• Exercise objective:
After locating the line with "GSTM4,GSTM3,G6PD,...(17) (191, 100)" below, output it and each following line exactly, stopping after the line with "building Neural Machine". No pictures.

• Supplied material:
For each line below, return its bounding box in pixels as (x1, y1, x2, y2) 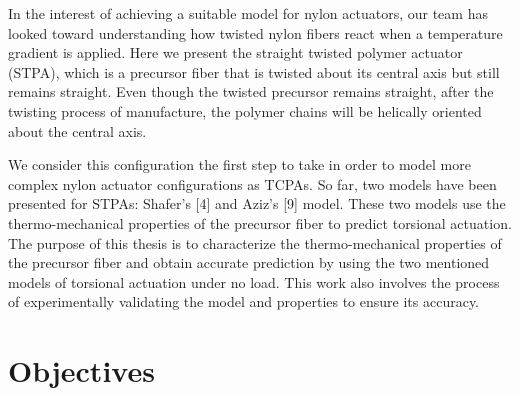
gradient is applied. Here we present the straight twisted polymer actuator (8, 42, 463, 63)
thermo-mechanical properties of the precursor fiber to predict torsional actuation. (8, 212, 512, 233)
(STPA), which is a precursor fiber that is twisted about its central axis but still (8, 61, 500, 82)
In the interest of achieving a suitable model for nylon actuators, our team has (8, 3, 488, 23)
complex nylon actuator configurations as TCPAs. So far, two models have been (8, 173, 497, 194)
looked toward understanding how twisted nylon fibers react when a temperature (8, 22, 503, 43)
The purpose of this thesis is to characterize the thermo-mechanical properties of (8, 232, 502, 253)
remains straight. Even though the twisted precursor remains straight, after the (8, 81, 494, 102)
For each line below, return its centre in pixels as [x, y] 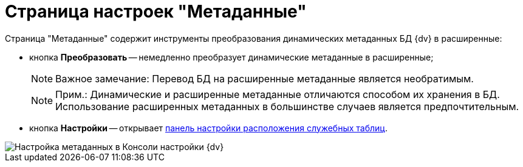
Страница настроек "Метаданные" [156, 11]
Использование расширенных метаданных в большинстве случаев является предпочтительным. [287, 106]
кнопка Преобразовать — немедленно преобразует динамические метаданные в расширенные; [231, 57]
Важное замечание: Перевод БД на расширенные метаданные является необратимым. [265, 78]
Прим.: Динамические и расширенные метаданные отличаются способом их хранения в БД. [278, 94]
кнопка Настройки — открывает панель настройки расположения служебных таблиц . [208, 128]
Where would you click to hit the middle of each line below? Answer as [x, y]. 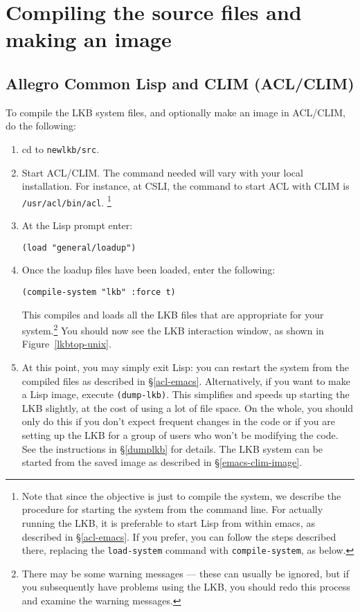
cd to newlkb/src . [61, 148]
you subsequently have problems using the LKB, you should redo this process [186, 587]
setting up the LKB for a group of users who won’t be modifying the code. [180, 435]
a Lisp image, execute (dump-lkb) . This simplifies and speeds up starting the [186, 394]
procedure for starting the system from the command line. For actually [172, 509]
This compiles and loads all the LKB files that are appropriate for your [173, 314]
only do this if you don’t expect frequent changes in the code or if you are [178, 421]
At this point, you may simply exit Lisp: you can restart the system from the [185, 367]
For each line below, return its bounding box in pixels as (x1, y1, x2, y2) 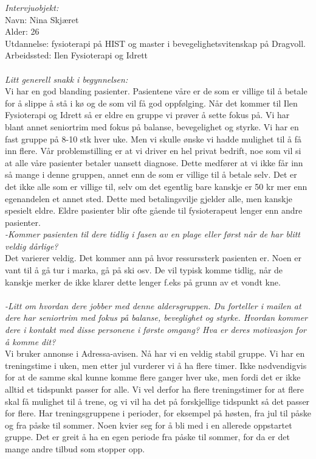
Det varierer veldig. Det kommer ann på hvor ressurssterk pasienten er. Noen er (5, 251, 302, 264)
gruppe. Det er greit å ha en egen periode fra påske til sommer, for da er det (5, 430, 290, 443)
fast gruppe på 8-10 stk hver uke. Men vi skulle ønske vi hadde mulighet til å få (5, 132, 302, 145)
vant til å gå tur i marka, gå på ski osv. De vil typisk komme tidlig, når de (5, 264, 283, 276)
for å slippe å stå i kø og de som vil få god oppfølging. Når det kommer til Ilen (5, 96, 298, 109)
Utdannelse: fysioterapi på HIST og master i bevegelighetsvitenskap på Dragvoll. (5, 37, 306, 49)
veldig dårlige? (5, 239, 58, 252)
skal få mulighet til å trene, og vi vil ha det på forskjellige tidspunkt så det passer (5, 394, 310, 407)
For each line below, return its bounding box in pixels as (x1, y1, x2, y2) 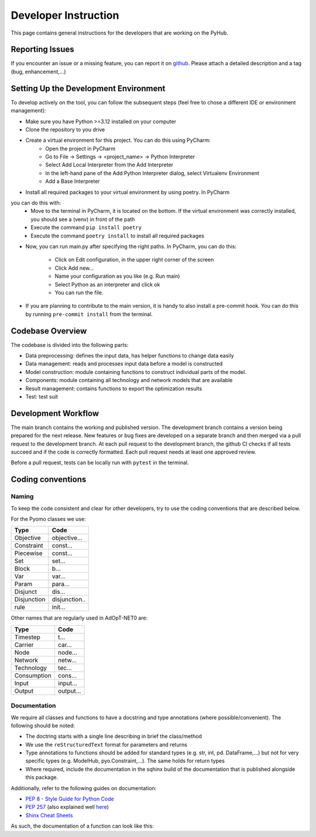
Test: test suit (25, 393, 59, 400)
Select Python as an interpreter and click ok (54, 281, 160, 288)
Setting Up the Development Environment (11, 83, 166, 93)
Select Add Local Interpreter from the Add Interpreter (45, 161, 174, 168)
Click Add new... (54, 264, 94, 271)
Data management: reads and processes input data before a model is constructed (25, 360, 223, 368)
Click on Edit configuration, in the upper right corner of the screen (54, 256, 214, 263)
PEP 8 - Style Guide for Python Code (25, 795, 114, 802)
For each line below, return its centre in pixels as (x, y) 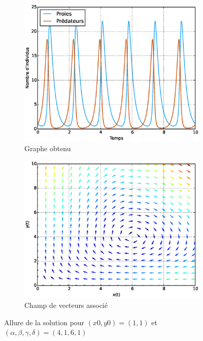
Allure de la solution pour (44, 322)
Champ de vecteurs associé (66, 305)
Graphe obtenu (48, 148)
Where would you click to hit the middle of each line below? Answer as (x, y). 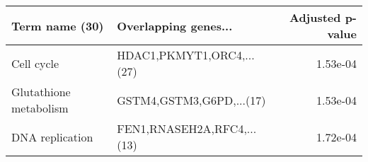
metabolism (40, 108)
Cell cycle (35, 63)
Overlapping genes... (175, 25)
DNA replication (52, 137)
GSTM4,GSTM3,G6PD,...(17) (191, 100)
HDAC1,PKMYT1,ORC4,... (186, 55)
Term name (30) (58, 25)
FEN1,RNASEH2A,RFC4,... (187, 128)
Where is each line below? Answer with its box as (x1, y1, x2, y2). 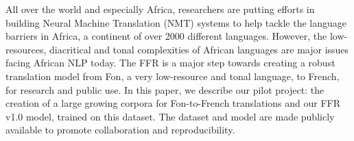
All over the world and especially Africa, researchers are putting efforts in (5, 2, 315, 16)
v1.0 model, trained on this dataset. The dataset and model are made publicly (5, 109, 335, 123)
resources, (5, 42, 47, 56)
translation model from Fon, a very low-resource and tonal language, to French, (5, 68, 340, 83)
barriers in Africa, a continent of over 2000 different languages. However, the (5, 29, 327, 43)
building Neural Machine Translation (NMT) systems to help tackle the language (5, 15, 347, 29)
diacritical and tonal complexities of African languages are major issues (49, 42, 349, 56)
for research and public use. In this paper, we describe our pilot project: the (5, 82, 324, 97)
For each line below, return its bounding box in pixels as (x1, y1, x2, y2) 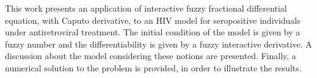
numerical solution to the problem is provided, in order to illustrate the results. (5, 61, 302, 74)
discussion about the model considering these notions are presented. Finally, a (5, 49, 296, 62)
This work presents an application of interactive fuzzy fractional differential (5, 2, 287, 14)
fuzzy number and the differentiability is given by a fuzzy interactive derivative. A (5, 37, 312, 50)
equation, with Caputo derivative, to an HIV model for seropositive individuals (5, 13, 301, 26)
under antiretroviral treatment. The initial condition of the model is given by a (5, 26, 301, 38)
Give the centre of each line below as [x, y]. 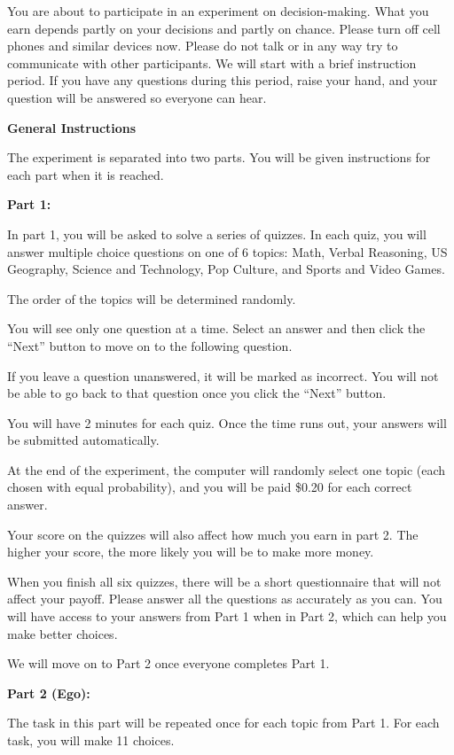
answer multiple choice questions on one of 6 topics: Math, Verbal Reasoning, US [227, 251]
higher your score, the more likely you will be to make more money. [191, 552]
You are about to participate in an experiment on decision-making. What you [218, 11]
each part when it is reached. [86, 174]
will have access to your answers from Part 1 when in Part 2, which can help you [227, 616]
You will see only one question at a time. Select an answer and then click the [216, 328]
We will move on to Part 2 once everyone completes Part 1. [168, 663]
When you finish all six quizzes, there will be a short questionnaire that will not [224, 581]
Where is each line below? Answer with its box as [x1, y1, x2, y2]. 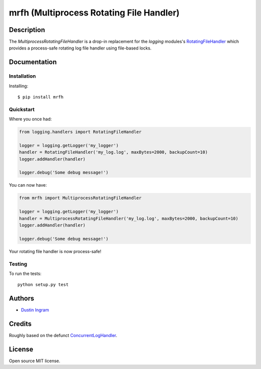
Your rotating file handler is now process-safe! [9, 248, 101, 254]
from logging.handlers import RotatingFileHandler [19, 129, 142, 135]
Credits [9, 320, 32, 328]
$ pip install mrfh [17, 95, 64, 99]
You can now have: [9, 182, 47, 188]
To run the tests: [9, 271, 42, 276]
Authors [9, 294, 34, 303]
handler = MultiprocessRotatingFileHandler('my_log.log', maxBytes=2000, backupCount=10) [19, 216, 239, 221]
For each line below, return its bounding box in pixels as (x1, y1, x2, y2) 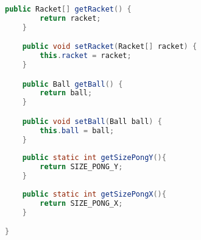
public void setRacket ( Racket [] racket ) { (22, 42, 197, 51)
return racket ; (40, 13, 101, 23)
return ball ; (40, 89, 93, 98)
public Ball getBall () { (22, 79, 123, 89)
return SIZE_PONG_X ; (40, 198, 123, 208)
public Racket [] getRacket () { (5, 5, 132, 13)
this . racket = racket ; (40, 51, 132, 60)
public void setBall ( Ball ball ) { (22, 117, 162, 126)
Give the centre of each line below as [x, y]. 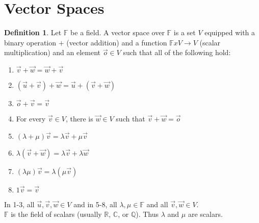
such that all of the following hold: [177, 52]
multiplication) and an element [53, 52]
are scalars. [205, 214]
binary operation [30, 42]
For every [31, 118]
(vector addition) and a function [117, 42]
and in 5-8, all [95, 204]
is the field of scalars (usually [56, 214]
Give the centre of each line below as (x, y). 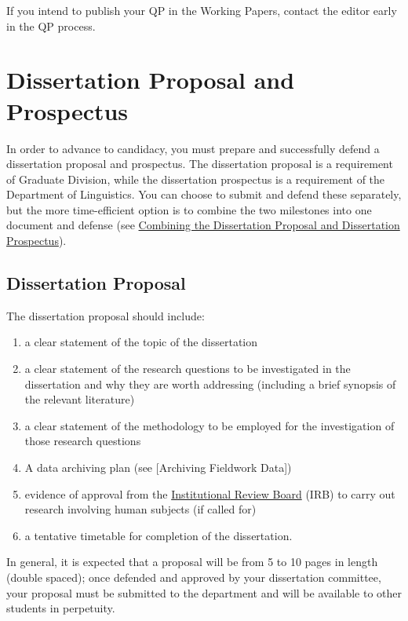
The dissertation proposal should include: (106, 315)
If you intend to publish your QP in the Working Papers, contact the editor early (202, 10)
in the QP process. (51, 26)
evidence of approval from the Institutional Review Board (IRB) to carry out (210, 493)
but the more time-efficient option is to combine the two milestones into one (189, 209)
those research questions (83, 441)
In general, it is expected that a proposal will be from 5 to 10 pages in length (192, 562)
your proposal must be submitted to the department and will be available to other (204, 592)
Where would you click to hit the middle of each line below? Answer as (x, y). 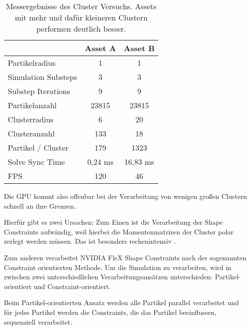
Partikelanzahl (32, 105)
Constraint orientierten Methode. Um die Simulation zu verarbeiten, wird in (118, 267)
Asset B (139, 48)
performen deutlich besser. (81, 29)
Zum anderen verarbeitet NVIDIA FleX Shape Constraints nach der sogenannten (125, 257)
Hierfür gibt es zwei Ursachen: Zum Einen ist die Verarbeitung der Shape (114, 222)
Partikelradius (32, 63)
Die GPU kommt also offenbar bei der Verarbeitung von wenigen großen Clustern (125, 196)
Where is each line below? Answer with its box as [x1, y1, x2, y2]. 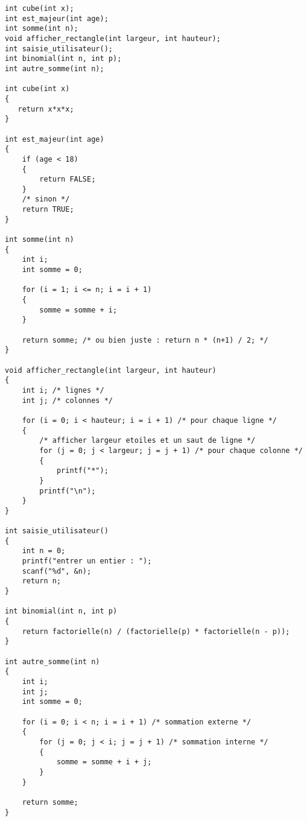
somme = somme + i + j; [56, 758, 152, 767]
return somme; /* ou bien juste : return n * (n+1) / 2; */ [22, 335, 268, 344]
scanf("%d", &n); [22, 566, 92, 575]
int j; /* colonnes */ [22, 396, 113, 405]
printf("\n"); [39, 486, 96, 495]
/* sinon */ [22, 195, 70, 204]
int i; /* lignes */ [22, 385, 104, 395]
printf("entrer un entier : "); [22, 557, 152, 566]
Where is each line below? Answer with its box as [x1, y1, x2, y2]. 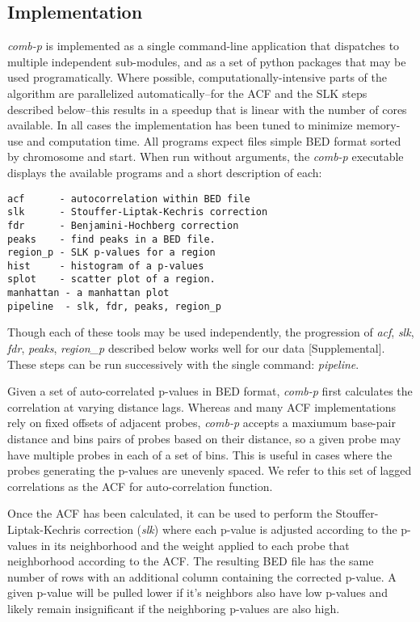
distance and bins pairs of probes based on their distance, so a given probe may [7, 430, 401, 447]
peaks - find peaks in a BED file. [7, 233, 216, 245]
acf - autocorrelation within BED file [7, 193, 250, 205]
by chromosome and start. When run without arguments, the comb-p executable [7, 148, 404, 165]
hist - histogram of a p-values [7, 260, 204, 272]
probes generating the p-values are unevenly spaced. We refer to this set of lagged [7, 462, 412, 479]
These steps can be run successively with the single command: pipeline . [7, 355, 359, 372]
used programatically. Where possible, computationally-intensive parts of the [7, 69, 387, 86]
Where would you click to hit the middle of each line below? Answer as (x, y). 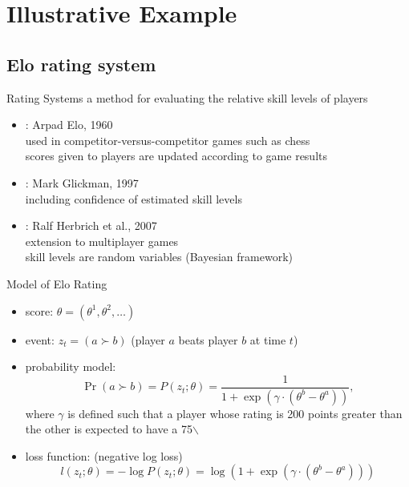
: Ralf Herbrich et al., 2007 (91, 225)
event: (40, 339)
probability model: (71, 366)
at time (268, 339)
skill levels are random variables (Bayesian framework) (159, 257)
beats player (208, 339)
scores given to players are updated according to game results (176, 156)
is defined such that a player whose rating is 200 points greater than (235, 413)
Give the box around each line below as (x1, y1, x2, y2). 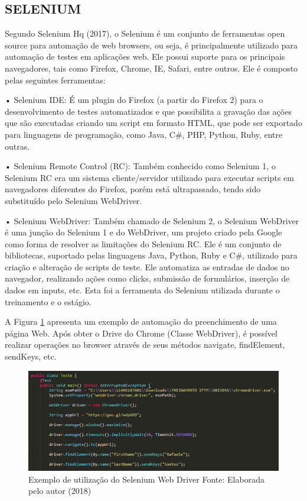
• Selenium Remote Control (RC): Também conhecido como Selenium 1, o (5, 160, 276, 172)
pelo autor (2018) (28, 484, 92, 497)
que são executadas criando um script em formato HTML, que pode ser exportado (5, 117, 302, 129)
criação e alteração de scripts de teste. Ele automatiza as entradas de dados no (5, 260, 289, 273)
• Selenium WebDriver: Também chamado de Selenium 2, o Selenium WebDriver (5, 214, 299, 227)
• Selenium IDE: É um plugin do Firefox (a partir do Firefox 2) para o (5, 93, 263, 106)
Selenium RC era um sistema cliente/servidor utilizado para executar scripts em (5, 171, 294, 183)
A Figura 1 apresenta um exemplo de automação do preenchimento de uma (5, 315, 277, 328)
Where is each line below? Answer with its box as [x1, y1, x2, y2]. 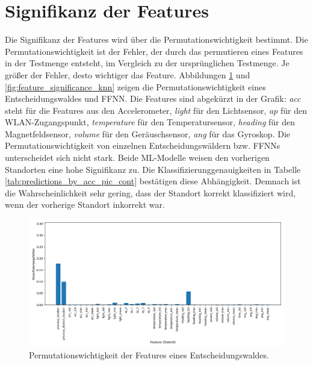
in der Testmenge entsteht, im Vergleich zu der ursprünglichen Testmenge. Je [5, 57, 290, 69]
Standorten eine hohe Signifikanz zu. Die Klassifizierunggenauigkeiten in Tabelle [5, 163, 301, 175]
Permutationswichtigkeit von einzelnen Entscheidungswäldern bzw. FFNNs [5, 139, 280, 152]
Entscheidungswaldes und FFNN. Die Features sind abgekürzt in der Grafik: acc [5, 92, 301, 105]
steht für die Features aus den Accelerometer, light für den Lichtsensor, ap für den [5, 104, 307, 116]
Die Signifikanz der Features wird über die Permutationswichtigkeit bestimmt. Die [5, 33, 308, 46]
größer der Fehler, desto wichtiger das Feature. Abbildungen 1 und [5, 68, 250, 81]
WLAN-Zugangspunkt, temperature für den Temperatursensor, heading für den [5, 116, 296, 128]

• Answer to this task:
GSTM4,GSTM3,G6PD,...(17) (191, 100)
HDAC1,PKMYT1,ORC4,... (186, 55)
Term name (30) (58, 25)
FEN1,RNASEH2A,RFC4,... (187, 128)
Where is each line below? Answer with its box as (x1, y1, x2, y2). 
All over the world and especially Africa, researchers are putting efforts in (5, 2, 315, 16)
v1.0 model, trained on this dataset. The dataset and model are made publicly (5, 109, 335, 123)
resources, (5, 42, 47, 56)
translation model from Fon, a very low-resource and tonal language, to French, (5, 68, 340, 83)
barriers in Africa, a continent of over 2000 different languages. However, the (5, 29, 327, 43)
building Neural Machine Translation (NMT) systems to help tackle the language (5, 15, 347, 29)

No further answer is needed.